##### Exercise materials #####

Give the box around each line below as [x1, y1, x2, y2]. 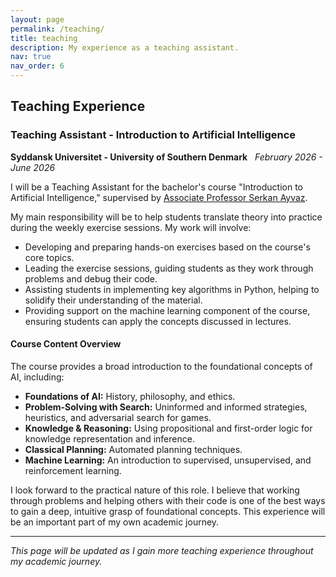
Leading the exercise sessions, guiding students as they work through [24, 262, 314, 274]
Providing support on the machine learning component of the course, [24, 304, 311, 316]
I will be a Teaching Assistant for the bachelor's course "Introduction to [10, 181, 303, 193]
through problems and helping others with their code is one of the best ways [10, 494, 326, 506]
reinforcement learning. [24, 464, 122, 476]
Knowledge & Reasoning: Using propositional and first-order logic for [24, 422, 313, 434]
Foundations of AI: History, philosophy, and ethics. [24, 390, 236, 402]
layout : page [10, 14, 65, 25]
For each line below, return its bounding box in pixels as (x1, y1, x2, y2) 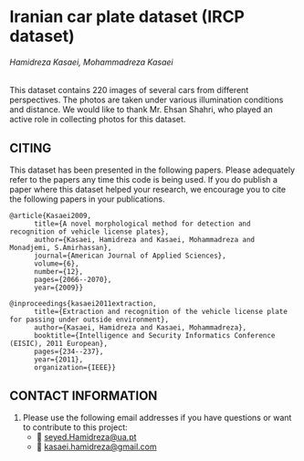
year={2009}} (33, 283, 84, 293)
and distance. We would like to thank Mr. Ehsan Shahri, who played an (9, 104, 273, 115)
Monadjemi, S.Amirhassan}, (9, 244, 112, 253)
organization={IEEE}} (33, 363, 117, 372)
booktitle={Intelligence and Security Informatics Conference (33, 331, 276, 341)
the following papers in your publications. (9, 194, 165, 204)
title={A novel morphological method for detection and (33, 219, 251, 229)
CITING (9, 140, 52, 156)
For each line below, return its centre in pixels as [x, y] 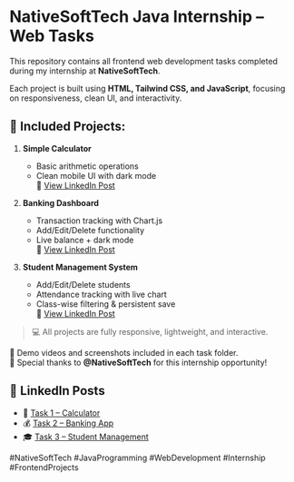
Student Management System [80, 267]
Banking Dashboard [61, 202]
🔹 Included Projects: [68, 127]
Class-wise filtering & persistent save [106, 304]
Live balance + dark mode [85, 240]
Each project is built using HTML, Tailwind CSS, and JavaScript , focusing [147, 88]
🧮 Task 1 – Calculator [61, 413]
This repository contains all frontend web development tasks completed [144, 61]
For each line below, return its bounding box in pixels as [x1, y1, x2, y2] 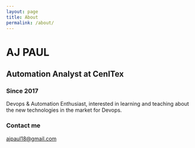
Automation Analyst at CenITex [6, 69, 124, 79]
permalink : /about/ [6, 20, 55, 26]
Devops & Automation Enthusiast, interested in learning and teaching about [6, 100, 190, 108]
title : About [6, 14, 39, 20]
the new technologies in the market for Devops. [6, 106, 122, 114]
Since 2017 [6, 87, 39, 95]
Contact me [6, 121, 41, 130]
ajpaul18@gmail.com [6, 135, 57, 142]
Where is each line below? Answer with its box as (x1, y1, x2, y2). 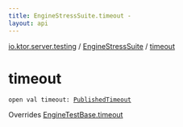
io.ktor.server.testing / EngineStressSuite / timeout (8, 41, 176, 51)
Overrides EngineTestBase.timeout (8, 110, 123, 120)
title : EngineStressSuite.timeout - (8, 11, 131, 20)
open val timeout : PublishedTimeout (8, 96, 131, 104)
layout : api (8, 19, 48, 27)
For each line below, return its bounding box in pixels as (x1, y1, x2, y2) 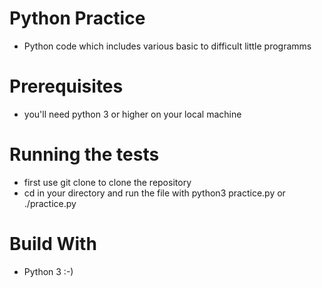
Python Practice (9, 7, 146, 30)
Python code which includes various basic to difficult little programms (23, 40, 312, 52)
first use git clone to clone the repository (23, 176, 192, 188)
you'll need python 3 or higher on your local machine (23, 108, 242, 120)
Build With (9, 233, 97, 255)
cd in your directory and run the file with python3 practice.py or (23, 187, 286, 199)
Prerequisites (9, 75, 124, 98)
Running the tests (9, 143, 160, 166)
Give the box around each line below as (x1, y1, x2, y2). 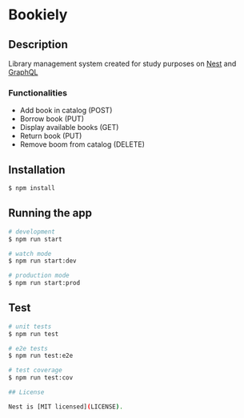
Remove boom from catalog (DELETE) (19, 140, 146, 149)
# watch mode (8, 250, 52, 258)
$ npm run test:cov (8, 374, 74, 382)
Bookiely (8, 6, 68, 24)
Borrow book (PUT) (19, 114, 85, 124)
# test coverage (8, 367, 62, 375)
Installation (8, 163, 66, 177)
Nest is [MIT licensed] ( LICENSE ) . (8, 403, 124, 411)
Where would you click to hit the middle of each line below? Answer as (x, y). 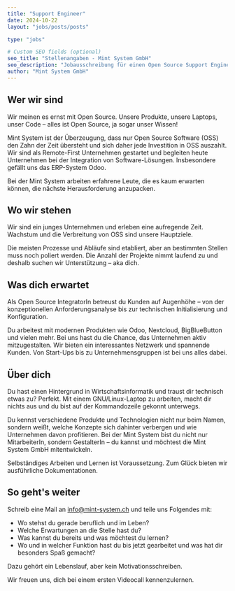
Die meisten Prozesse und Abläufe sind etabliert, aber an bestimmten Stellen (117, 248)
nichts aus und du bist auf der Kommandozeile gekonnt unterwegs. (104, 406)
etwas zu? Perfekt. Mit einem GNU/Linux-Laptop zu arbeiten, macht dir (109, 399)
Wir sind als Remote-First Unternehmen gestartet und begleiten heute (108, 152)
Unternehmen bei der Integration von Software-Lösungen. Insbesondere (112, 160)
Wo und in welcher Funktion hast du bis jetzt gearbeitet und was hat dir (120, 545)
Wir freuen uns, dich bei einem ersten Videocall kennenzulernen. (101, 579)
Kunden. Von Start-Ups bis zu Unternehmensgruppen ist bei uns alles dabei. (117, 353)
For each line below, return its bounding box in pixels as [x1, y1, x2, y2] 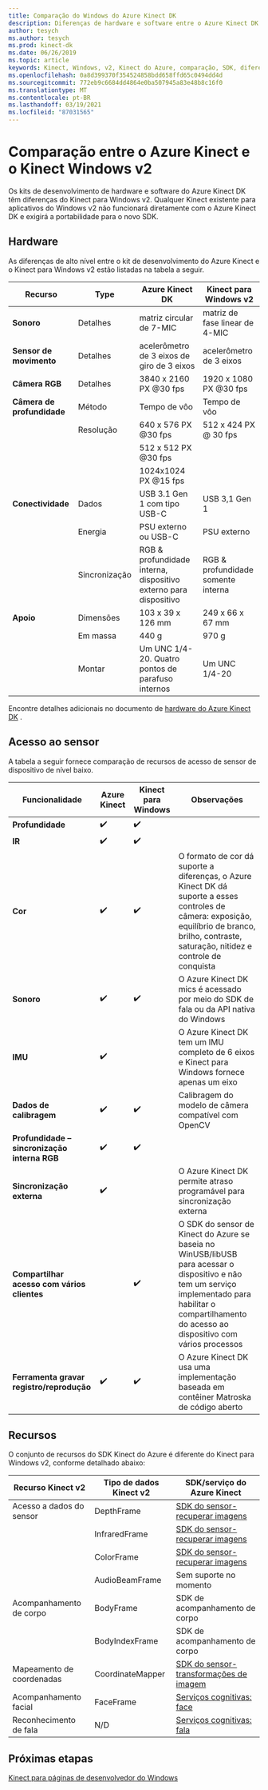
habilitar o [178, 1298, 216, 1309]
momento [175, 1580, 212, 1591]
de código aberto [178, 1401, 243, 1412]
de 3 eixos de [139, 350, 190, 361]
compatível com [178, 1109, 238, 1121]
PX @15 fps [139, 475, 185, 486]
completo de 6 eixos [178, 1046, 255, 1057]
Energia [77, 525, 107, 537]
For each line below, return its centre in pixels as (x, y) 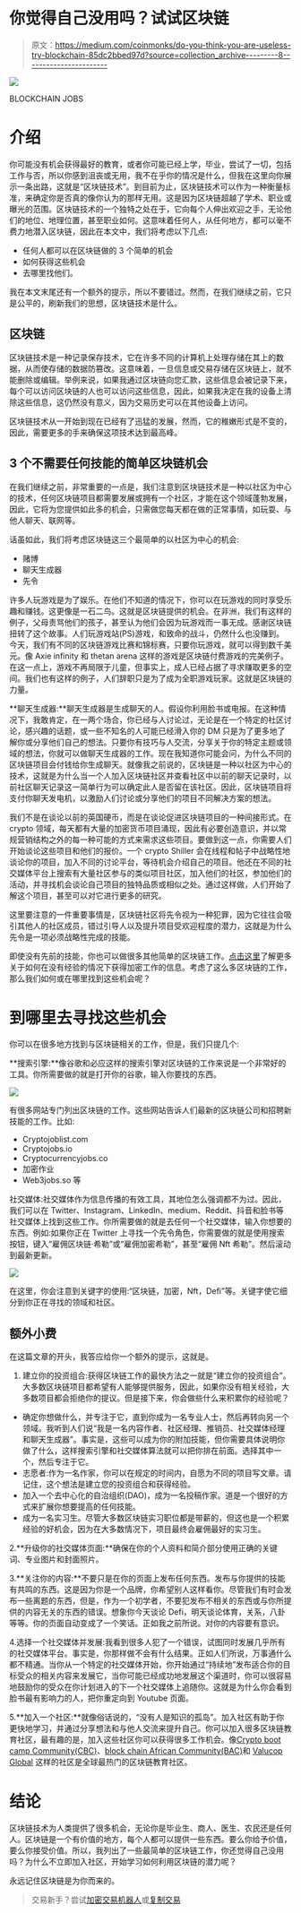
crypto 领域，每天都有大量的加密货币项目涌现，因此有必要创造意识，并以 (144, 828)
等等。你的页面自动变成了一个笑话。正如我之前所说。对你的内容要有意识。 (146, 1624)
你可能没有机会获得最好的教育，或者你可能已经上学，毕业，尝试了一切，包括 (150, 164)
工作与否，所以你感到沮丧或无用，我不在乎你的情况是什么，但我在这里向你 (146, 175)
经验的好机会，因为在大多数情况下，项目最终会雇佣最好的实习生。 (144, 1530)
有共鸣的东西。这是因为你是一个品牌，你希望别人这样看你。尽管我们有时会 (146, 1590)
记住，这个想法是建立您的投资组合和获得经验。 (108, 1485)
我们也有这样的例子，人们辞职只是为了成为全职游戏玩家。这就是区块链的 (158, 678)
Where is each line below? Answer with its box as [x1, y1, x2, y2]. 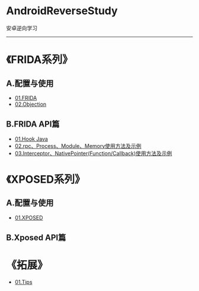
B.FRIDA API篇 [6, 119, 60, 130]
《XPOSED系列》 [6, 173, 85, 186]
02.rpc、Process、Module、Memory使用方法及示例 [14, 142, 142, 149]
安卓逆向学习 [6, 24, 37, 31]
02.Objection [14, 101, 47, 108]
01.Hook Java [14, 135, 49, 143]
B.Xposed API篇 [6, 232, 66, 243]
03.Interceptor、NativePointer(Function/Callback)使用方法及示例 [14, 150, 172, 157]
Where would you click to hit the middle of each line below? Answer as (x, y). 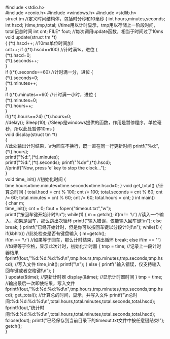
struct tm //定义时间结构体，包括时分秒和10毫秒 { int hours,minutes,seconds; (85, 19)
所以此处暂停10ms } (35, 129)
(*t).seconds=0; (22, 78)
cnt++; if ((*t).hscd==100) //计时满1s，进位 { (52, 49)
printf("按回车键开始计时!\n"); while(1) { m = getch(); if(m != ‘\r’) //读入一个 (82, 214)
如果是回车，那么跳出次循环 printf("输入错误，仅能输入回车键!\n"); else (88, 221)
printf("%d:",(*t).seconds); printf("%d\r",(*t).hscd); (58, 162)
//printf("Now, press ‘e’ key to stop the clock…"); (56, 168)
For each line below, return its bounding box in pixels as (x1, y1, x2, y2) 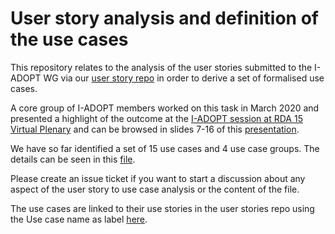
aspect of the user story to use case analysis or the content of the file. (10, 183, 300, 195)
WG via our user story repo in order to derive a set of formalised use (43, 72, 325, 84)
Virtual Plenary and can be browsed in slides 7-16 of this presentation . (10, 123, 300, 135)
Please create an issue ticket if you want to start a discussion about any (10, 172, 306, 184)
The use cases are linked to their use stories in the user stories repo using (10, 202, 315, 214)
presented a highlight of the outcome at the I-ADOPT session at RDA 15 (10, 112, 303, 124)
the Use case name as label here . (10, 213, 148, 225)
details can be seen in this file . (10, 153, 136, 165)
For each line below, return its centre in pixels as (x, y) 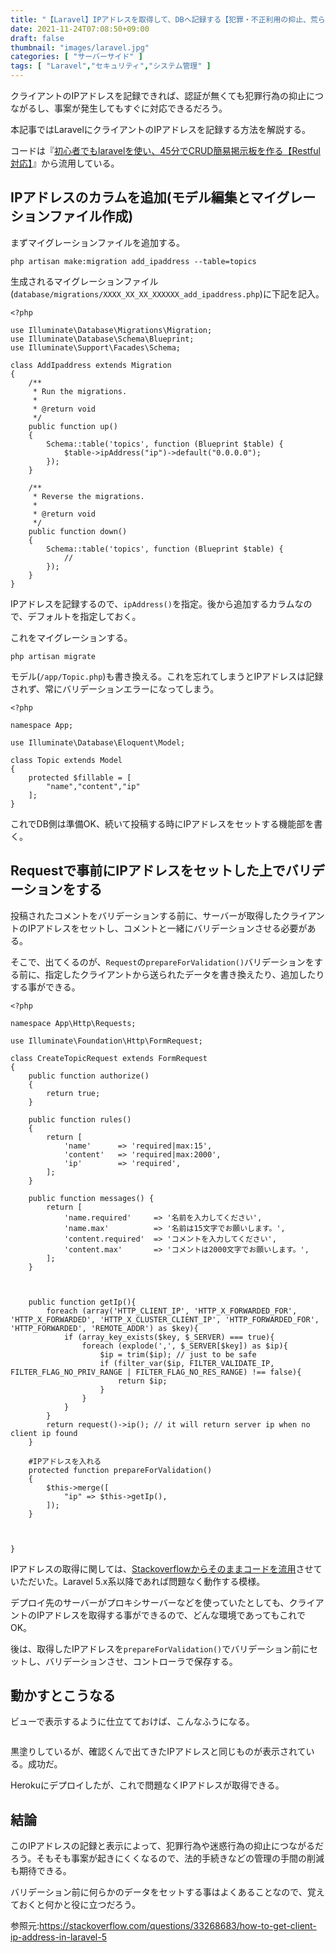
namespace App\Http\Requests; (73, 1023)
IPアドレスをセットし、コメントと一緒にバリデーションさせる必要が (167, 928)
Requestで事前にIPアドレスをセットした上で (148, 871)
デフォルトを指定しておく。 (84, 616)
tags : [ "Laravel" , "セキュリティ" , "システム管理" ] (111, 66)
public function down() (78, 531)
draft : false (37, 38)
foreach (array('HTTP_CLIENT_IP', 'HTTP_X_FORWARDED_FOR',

#####

Goal of the exercise
Every entry above should be given again exactly, with no images included.

Exercise result
Give the box around each line below as [x1, y1, x2, y2]. 
Leading the exercise sessions, guiding students as they work through [24, 262, 314, 274]
Providing support on the machine learning component of the course, [24, 304, 311, 316]
I will be a Teaching Assistant for the bachelor's course "Introduction to [10, 181, 303, 193]
through problems and helping others with their code is one of the best ways [10, 494, 326, 506]
reinforcement learning. [24, 464, 122, 476]
Knowledge & Reasoning: Using propositional and first-order logic for [24, 422, 313, 434]
Foundations of AI: History, philosophy, and ethics. [24, 390, 236, 402]
layout : page [10, 14, 65, 25]
For each line below, return its bounding box in pixels as (x1, y1, x2, y2) 
year={2009}} (33, 283, 84, 293)
and distance. We would like to thank Mr. Ehsan Shahri, who played an (9, 104, 273, 115)
Monadjemi, S.Amirhassan}, (9, 244, 112, 253)
organization={IEEE}} (33, 363, 117, 372)
booktitle={Intelligence and Security Informatics Conference (33, 331, 276, 341)
the following papers in your publications. (9, 194, 165, 204)
title={A novel morphological method for detection and (33, 219, 251, 229)
CITING (9, 140, 52, 156)
For each line below, return its centre in pixels as [x, y] 
Student Management System [80, 267]
Banking Dashboard [61, 202]
🔹 Included Projects: [68, 127]
Class-wise filtering & persistent save [106, 304]
Live balance + dark mode [85, 240]
Each project is built using HTML, Tailwind CSS, and JavaScript , focusing [147, 88]
🧮 Task 1 – Calculator [61, 413]
This repository contains all frontend web development tasks completed [144, 61]
For each line below, return its bounding box in pixels as [x1, y1, x2, y2] 
Automation Analyst at CenITex [6, 69, 124, 79]
permalink : /about/ [6, 20, 55, 26]
Devops & Automation Enthusiast, interested in learning and teaching about [6, 100, 190, 108]
title : About [6, 14, 39, 20]
the new technologies in the market for Devops. [6, 106, 122, 114]
Since 2017 [6, 87, 39, 95]
Contact me [6, 121, 41, 130]
ajpaul18@gmail.com [6, 135, 57, 142]
Where is each line below? Answer with its box as (x1, y1, x2, y2). 
io.ktor.server.testing / EngineStressSuite / timeout (8, 41, 176, 51)
Overrides EngineTestBase.timeout (8, 110, 123, 120)
title : EngineStressSuite.timeout - (8, 11, 131, 20)
open val timeout : PublishedTimeout (8, 96, 131, 104)
layout : api (8, 19, 48, 27)
For each line below, return its bounding box in pixels as (x1, y1, x2, y2) 
Python Practice (9, 7, 146, 30)
Python code which includes various basic to difficult little programms (23, 40, 312, 52)
first use git clone to clone the repository (23, 176, 192, 188)
you'll need python 3 or higher on your local machine (23, 108, 242, 120)
Build With (9, 233, 97, 255)
cd in your directory and run the file with python3 practice.py or (23, 187, 286, 199)
Prerequisites (9, 75, 124, 98)
Running the tests (9, 143, 160, 166)
Give the box around each line below as (x1, y1, x2, y2). 
Remove boom from catalog (DELETE) (19, 140, 146, 149)
# watch mode (8, 250, 52, 258)
$ npm run test:cov (8, 374, 74, 382)
Bookiely (8, 6, 68, 24)
Borrow book (PUT) (19, 114, 85, 124)
# test coverage (8, 367, 62, 375)
Installation (8, 163, 66, 177)
Nest is [MIT licensed] ( LICENSE ) . (8, 403, 124, 411)
Where would you click to hit the middle of each line below? Answer as (x, y). 
Die meisten Prozesse und Abläufe sind etabliert, aber an bestimmten Stellen (117, 248)
nichts aus und du bist auf der Kommandozeile gekonnt unterwegs. (104, 406)
etwas zu? Perfekt. Mit einem GNU/Linux-Laptop zu arbeiten, macht dir (109, 399)
Wir sind als Remote-First Unternehmen gestartet und begleiten heute (108, 152)
Unternehmen bei der Integration von Software-Lösungen. Insbesondere (112, 160)
Wo und in welcher Funktion hast du bis jetzt gearbeitet und was hat dir (120, 545)
Wir freuen uns, dich bei einem ersten Videocall kennenzulernen. (101, 579)
Kunden. Von Start-Ups bis zu Unternehmensgruppen ist bei uns alles dabei. (117, 353)
For each line below, return its bounding box in pixels as [x1, y1, x2, y2] 
habilitar o [178, 1298, 216, 1309]
momento [175, 1580, 212, 1591]
de código aberto [178, 1401, 243, 1412]
de 3 eixos de [139, 350, 190, 361]
compatível com [178, 1109, 238, 1121]
PX @15 fps [139, 475, 185, 486]
completo de 6 eixos [178, 1046, 255, 1057]
Energia [77, 525, 107, 537]
For each line below, return its centre in pixels as (x, y) 
crypto 领域，每天都有大量的加密货币项目涌现，因此有必要创造意识，并以 (144, 828)
等等。你的页面自动变成了一个笑话。正如我之前所说。对你的内容要有意识。 (146, 1624)
你可能没有机会获得最好的教育，或者你可能已经上学，毕业，尝试了一切，包括 (150, 164)
工作与否，所以你感到沮丧或无用，我不在乎你的情况是什么，但我在这里向你 (146, 175)
经验的好机会，因为在大多数情况下，项目最终会雇佣最好的实习生。 (144, 1530)
有共鸣的东西。这是因为你是一个品牌，你希望别人这样看你。尽管我们有时会 (146, 1590)
记住，这个想法是建立您的投资组合和获得经验。 (108, 1485)
我们也有这样的例子，人们辞职只是为了成为全职游戏玩家。这就是区块链的 (158, 678)
Where is each line below? Answer with its box as [x1, y1, x2, y2]. 
B.FRIDA API篇 [6, 119, 60, 130]
《XPOSED系列》 [6, 173, 85, 186]
02.rpc、Process、Module、Memory使用方法及示例 [14, 142, 142, 149]
安卓逆向学习 [6, 24, 37, 31]
02.Objection [14, 101, 47, 108]
01.Hook Java [14, 135, 49, 143]
B.Xposed API篇 [6, 232, 66, 243]
03.Interceptor、NativePointer(Function/Callback)使用方法及示例 [14, 150, 172, 157]
Where would you click to hit the middle of each line below? Answer as (x, y). 
struct tm //定义时间结构体，包括时分秒和10毫秒 { int hours,minutes,seconds; (85, 19)
所以此处暂停10ms } (35, 129)
(*t).seconds=0; (22, 78)
cnt++; if ((*t).hscd==100) //计时满1s，进位 { (52, 49)
printf("按回车键开始计时!\n"); while(1) { m = getch(); if(m != ‘\r’) //读入一个 (82, 214)
如果是回车，那么跳出次循环 printf("输入错误，仅能输入回车键!\n"); else (88, 221)
printf("%d:",(*t).seconds); printf("%d\r",(*t).hscd); (58, 162)
//printf("Now, press ‘e’ key to stop the clock…"); (56, 168)
For each line below, return its bounding box in pixels as (x1, y1, x2, y2) 
aspect of the user story to use case analysis or the content of the file. (10, 183, 300, 195)
WG via our user story repo in order to derive a set of formalised use (43, 72, 325, 84)
Virtual Plenary and can be browsed in slides 7-16 of this presentation . (10, 123, 300, 135)
Please create an issue ticket if you want to start a discussion about any (10, 172, 306, 184)
The use cases are linked to their use stories in the user stories repo using (10, 202, 315, 214)
presented a highlight of the outcome at the I-ADOPT session at RDA 15 (10, 112, 303, 124)
the Use case name as label here . (10, 213, 148, 225)
details can be seen in this file . (10, 153, 136, 165)
For each line below, return its centre in pixels as (x, y) 
namespace App\Http\Requests; (73, 1023)
IPアドレスをセットし、コメントと一緒にバリデーションさせる必要が (167, 928)
Requestで事前にIPアドレスをセットした上で (148, 871)
デフォルトを指定しておく。 (84, 616)
tags : [ "Laravel" , "セキュリティ" , "システム管理" ] (111, 66)
public function down() (78, 531)
draft : false (37, 38)
foreach (array('HTTP_CLIENT_IP', 'HTTP_X_FORWARDED_FOR',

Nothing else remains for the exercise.